Let’s not confuse the issue here: tech savvy girls are radical. A subscription to Wired is a plus and the ability to speak intelligibly about why you think Twitter can change the world one anecdotal update at a time isn’t necessarily a bad thing. But my libido dwindles down to the level of a sleeping Stephen Hawking when I see that you've posted more than 10,000 updates from your Twitter page.
I can accept that you pretend to tweet because it’s part of your job. I’m not exactly sure why it’s important to know about Shaq’s bowel movements in order to be a successful teacher, but I can accept it. What I can’t accept is the fact that you’ve felt the need to share something that happened to you in the past few weeks roughly as often as that one drunk person at the bar felt the need to compulsively play tributary Michael Jackson tracks on the jukebox.

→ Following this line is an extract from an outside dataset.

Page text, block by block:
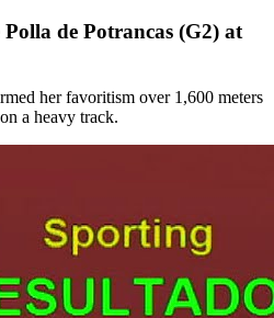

It’s not that tweeting is inherently bad, but over-saturation destroys happiness and sucks the life out of anything. Take high-fives for instance: If we did them all the time they would not only become meaningless, they would be annoying. Instead of a spontaneous expression of awesomeness, high-fives would become a reminder of what it means to waste life constantly doing something pointless. Over-tweeting lumps anything worthwhile that we experience in with the stuff nobody needs to really know about.
If you need help breaking the cycle, just try to high-five someone every time you feel the impulse to tweet. Problem solved.